1. An object information storage unit that stores the position and characteristic information of each operation target object, an operation target holding unit that stores information about the current operation target object, and a history holding unit that stores an input history. Section, a pointing event table that describes processing that should be performed according to pointing input, a voice event table that describes processing that should be performed according to a voice input pattern, and input data received from pointing input means and voice input means, An input determination unit that distributes processing according to input data; a pointing event independent processing unit that receives only pointing input data from the input determination unit and refers to the pointing event table to determine a processing to be executed; The voice input data and poi The list of pointing input data is received, the number of pointing expressions in the voice input data is compared with the number of pointing input data, and if the pointing input data is less, the missing pointing information is acquired and the pointing input is performed.
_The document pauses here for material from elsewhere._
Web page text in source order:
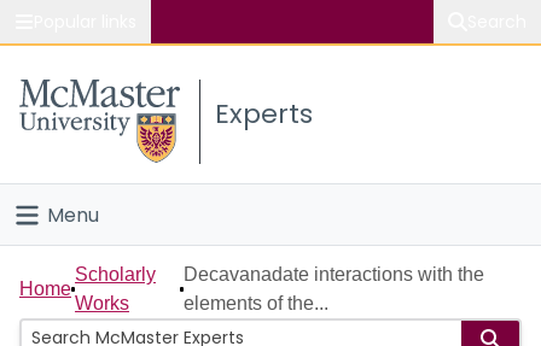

The pointing information acquisition unit to be added to the data list, and the pointing input data list and the voice input data are received, and the semantic representation in the voice input data and the pointing data in the pointing input data list are compared in the order of appearance to obtain the semantic representation. If they match, the identification processing unit that replaces the semantic expression with pointing data, the processing determination unit that receives the semantic expression after the identification processing and determines the processing to be executed by referring to the voice event table, and the determined processing Execute and the result is the object Multimodal input analyzing system characterized by comprising a processing execution section to be reflected in the storage unit and the operation target holding unit.

2. The lacking pointing information is acquired by determining whether the latest input data in the history holding unit is pointing input, and the object information in the operation target holding unit appears first in the voice input data. 2. The multimodal input analysis system according to claim 1, wherein the multimodal input analysis system is performed by checking whether or not the specified expression is satisfied and whether or not the next input is a pointing input in this order, and finding the corresponding data.

3. The multimodal input analysis system according to claim 2, wherein when the corresponding data is found, the data is added to the pointing input data list.